All the hope and expectations of growing prosperity buzzing around the streets of old St. John’s is such a far cry from the traditional tale told on the Rock. In many Canadian eyes, as Ray Guy observed, and even in the view of some Newfoundlanders impatient for a better future, this island province was the end of the road on Misery Lane. Nothing epitomized this more than the catastrophic and tragic depletion of the cod fishery at the end of the 20th century, a resource that for centuries defined the Newfoundland economic system.

The overfishing by all countries brought about a moratorium still in place today, although there are hopeful signs that the cod stocks are in recovery. Go over for a fireside chat with His Honour the Governor (some still call the lieutenant governor by the historic title in place till 1949) and you will see the famous brow furrowed at this news. You can tell he wants to say something over-the-top. That’s how John Crosbie, and many Newfoundland politicians before him, manage to get heard. So actually watching Lieutenant Governor John Crosbie trying to choose his words carefully in order to stick within constitutionally accepted norms of the Queen’s non-partisan representative is a bit like watching a mongoose befriend a python. It doesn’t come naturally to the man, but he is trying: “It may sound strange coming from a former politician,” he said in Government House a few weeks ago, the day after Williams announced the Hebron oil deal, “but our hope in Newfoundland is that politics doesn’t screw up the fishery. I don’t mean any particular politics, I mean politics in general, at all levels. If the cod really is coming back, and acknowledged experts like George Rose at Memorial are pretty sure it is, then we are at the same sort of crucial juncture with the fishery as we are with our other God-given natural resources.

“Will we keep an eye to the long-term future or will we blow it with a big blast like a crazed lottery winner? There are some positive signs here that Newfoundland has learned from the errors of the past, which is good because you know this oil bonanza isn’t going to last forever—10 to 15 years if we are lucky. All Newfoundlanders need to work on a comprehensive vision. It’s not just up to the government of the day, although it has to take the lead. It’s great if the cod fishery really is coming back, but we also know very well how to kill it off, and if we start overfishing again, that’s what we’ll do, we’ll blow it.”

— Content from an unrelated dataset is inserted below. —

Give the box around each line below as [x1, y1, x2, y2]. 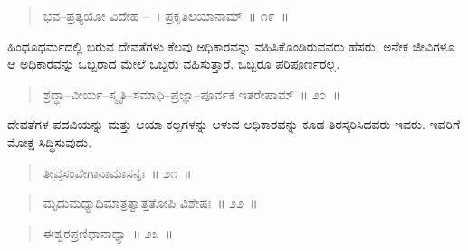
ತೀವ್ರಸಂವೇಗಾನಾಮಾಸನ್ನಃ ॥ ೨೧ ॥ [43, 163, 192, 181]
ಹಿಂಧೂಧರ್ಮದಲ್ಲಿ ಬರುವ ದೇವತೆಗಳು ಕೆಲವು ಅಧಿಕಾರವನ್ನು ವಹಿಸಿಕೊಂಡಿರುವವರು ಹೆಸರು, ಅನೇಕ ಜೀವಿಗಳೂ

Crosbie feels Newfoundland is at much more than an “interesting juncture.” For the first time in its long and struggling history, this extraordinary place is about to deal with a wholly new situation as it becomes an economic leader in a nation it joined as a pauper.

“What’s new? We’ve been helping you lot out for a long time,” said the governor, with just a hint of a tight smile. “Who do you think has been keeping Quebec afloat all these years with that cheap electricity? We’d like to help Ontario too, I’m sure.”

The mischievous twinkle in his eye also comes with a deadly earnest concern that Newfoundland doesn’t screw up its good fortune. Stephen Harper and Danny Williams may think the Queen’s man is like a codfish caught in a net of constitutional strictures, but I don’t envy anyone who’s around the governor if he thinks they’re blowing it.